Vu de l’hôpital: «Cette saleté change sans arrêt de visage» (16)
Chronique de la bataille des hommes en blanc. Jean-Paul Mari suit au jour le jour le combat d’une équipe médicale dans un hôpital d’Ile-de-France.
Le moment de vérité, c’est ici, devant cette porte blanche en préfabriqué, qui donne sur un couloir, une salle d’attente et un siège, nu, isolé, au centre de la pièce. Certains arrivent ici pétris de doute, d’autres annoncent d’emblée : « je l’ai ». Seul le test PCR le dira. Ici, pas de patients, seulement des blouses blanches venues de trois hôpitaux.
Souvent, ils se connaissent. L’un s’assoit sur le siège, l’autre plonge l’écouvillon dans sa narine avant d’envoyer le résultat en virologie. Techniquement, il faut 4H pour savoir ; en pratique, une journée pour des résultats groupés. Agents hospitaliers, aides-soignantes, infirmières, externes, médecins, chirurgiens, chef de service, tout le monde défile, le virus ne fait pas de différence de caste.
Sauf pour l’équipe qui n’a pas eu une seule perte. Leur secret ? Masques et gestes barrières. Seule garantie. Un prélèvement tous les quarts d’heure, 30 personnes par jour, cinq jours sur sept, 150 personnes en une semaine et …une bonne moitié de Covid positif. Des allures d’hécatombe. « Cette saleté change sans cesse de visage », dit Gérard, infirmier, « comme si le virus menait sa vie. Comme s’il y a avait plusieurs virus en un.»
Les symptômes ont changé. Au début, on ne jurait que par la toux sèche et la fièvre. Pas de fièvre, pas de Covid. Ce matin, sur 14 testés, 12 n’ont pas la fièvre. Puis, il y a eu ces terribles maux de tête, les nausées, les vomissements, la diarrhée. Soit. Et, voilà deux semaines à peine, l’anosmie et l’agueusie, en clair, la perte de l’odorat et du goût, qui signent le nouveau Covid Plus. Ou la « catarrhe oculaire », les yeux et la tête en feu. Les derniers patients, eux, s’affaissent sur la chaise de test avec une tachycardie, un cœur qui bat la chamade.

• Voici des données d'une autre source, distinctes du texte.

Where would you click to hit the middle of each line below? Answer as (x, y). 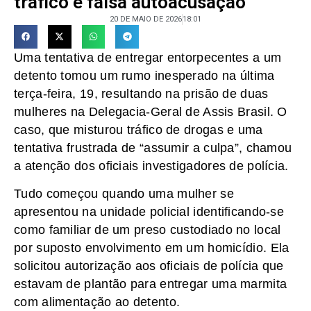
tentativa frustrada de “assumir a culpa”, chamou (153, 148)
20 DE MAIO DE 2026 (146, 19)
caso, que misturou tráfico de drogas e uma (138, 129)
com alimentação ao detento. (97, 302)
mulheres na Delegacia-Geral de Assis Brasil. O (151, 111)
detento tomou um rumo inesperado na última (144, 75)
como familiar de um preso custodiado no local (148, 230)
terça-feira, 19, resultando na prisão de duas (141, 93)
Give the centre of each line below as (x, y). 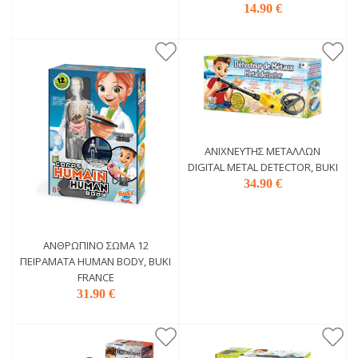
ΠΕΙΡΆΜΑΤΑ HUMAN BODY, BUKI (95, 262)
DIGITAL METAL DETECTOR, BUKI (263, 167)
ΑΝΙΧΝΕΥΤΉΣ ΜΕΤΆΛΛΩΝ (263, 151)
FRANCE (95, 278)
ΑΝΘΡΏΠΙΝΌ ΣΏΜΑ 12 (95, 246)
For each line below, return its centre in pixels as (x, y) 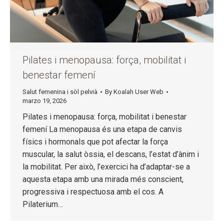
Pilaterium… (43, 204)
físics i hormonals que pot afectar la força (95, 142)
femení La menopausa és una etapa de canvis (102, 129)
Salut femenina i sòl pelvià (60, 92)
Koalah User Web (138, 92)
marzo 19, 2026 (44, 101)
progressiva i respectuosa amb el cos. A (93, 192)
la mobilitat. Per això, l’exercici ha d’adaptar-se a (106, 167)
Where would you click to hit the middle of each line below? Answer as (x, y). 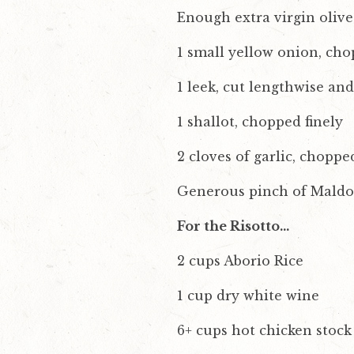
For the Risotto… (233, 226)
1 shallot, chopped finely (260, 122)
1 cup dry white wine (248, 296)
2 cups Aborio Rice (240, 261)
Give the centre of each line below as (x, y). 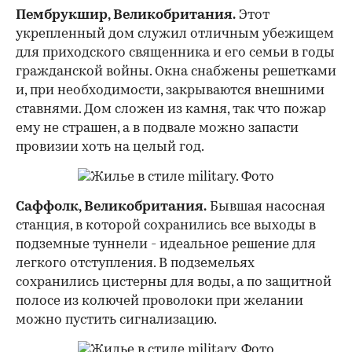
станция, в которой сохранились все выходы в (166, 225)
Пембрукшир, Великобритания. (126, 15)
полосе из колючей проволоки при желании (159, 301)
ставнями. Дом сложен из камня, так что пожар (171, 109)
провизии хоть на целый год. (110, 147)
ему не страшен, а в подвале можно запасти (157, 128)
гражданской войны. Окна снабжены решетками (176, 71)
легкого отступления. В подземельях (135, 263)
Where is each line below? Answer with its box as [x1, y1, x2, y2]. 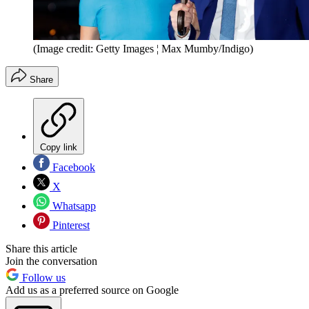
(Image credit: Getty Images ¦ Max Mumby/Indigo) [33, 43, 253, 55]
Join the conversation [6, 255, 97, 268]
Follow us [19, 272, 66, 284]
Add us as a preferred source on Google [6, 284, 179, 297]
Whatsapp [50, 200, 96, 212]
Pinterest [50, 219, 90, 232]
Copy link [40, 142, 77, 153]
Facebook [50, 161, 95, 174]
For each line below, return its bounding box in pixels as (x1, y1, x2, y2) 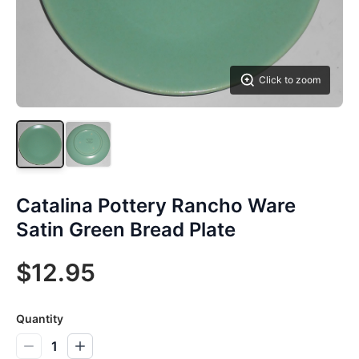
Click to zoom (259, 74, 321, 87)
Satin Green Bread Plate (16, 218, 236, 242)
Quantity (16, 312, 63, 326)
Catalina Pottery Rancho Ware (16, 194, 296, 218)
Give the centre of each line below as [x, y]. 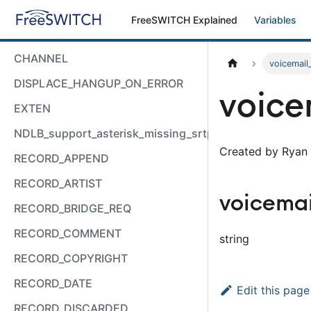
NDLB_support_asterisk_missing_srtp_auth [128, 133]
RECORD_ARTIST [58, 183]
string [234, 239]
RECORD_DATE [53, 283]
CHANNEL [41, 58]
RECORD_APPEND [61, 158]
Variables [276, 19]
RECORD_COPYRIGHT [71, 258]
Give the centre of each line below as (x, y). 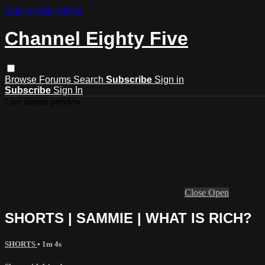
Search (90, 79)
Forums (56, 79)
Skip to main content (43, 10)
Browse (22, 79)
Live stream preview (43, 101)
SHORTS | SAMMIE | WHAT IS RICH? (128, 218)
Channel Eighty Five (96, 39)
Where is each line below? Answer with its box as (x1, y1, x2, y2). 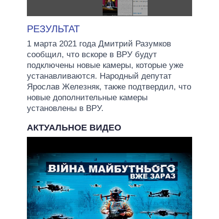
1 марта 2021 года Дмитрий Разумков (27, 39, 171, 48)
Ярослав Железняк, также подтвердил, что (27, 82, 191, 91)
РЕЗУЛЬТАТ (27, 23, 80, 34)
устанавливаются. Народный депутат (27, 71, 172, 81)
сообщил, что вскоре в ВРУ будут (27, 49, 157, 59)
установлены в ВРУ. (27, 103, 104, 113)
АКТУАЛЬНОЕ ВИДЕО (27, 122, 121, 132)
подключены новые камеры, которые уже (27, 60, 183, 70)
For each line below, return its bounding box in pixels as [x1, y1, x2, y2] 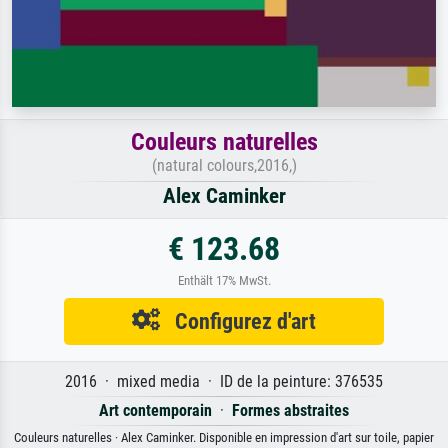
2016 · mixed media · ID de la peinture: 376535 [65, 372, 383, 391]
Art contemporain [99, 401, 212, 420]
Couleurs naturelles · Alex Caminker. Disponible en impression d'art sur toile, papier [14, 430, 434, 445]
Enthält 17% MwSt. [177, 273, 271, 288]
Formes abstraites [232, 401, 349, 420]
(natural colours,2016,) [151, 156, 297, 175]
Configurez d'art [160, 308, 316, 334]
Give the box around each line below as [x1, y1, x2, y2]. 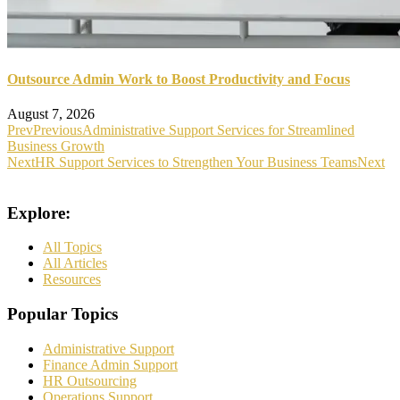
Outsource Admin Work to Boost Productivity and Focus [7, 71, 350, 87]
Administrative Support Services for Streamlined [82, 122, 354, 137]
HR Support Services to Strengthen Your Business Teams [35, 154, 357, 170]
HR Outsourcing [43, 372, 137, 388]
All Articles [43, 255, 107, 271]
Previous [33, 122, 82, 137]
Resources [43, 271, 101, 287]
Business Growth [7, 138, 104, 154]
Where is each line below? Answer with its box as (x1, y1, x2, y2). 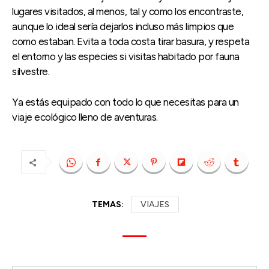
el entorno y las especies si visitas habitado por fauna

Sans parler des cas « cataclysmiques », ceux qui ont voulu lui tenir tête. Ils étouffent. Direction immédiate, la pneumologie, le scanner qui confirme l’image pulmonaire en « verre dépoli » et l‘admission aux urgences. De pays en pays, de corps en corps, la chose se joue des humains et de leurs certitudes. Gérard a le sentiment d’être planté les pieds sur le sable, face à l’océan. Et de voir arriver les vagues. Marée haute, marée basse. D’abord, les contaminés et, une semaine plus tard, ceux qu’ils ont contaminés. Certains ne viennent ici que pour se rassurer, angoissés par la peur de blesser leurs proches.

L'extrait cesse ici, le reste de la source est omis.